Exercise directions: In the records below, please retype word for word every line from the one containing "URL push API)" through the final one, both included, and nothing else.

Input material:
******

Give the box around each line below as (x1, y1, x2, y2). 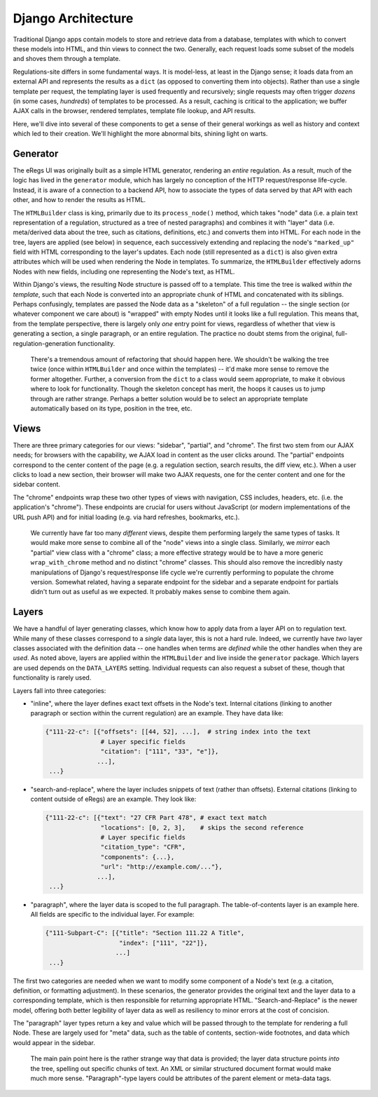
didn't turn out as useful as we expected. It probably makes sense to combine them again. (30, 588, 290, 596)
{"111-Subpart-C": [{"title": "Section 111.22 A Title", (45, 929, 245, 937)
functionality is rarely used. (13, 673, 92, 682)
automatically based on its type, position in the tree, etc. (30, 404, 192, 412)
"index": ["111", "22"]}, (119, 938, 208, 947)
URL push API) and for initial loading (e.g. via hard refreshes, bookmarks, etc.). (13, 513, 240, 521)
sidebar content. (13, 480, 61, 489)
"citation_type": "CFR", (100, 843, 185, 852)

******

Response for this exercise:
URL push API) and for initial loading (e.g. via hard refreshes, bookmarks, etc.). (13, 513, 240, 521)
sidebar content. (13, 480, 61, 489)
"citation_type": "CFR", (100, 843, 185, 852)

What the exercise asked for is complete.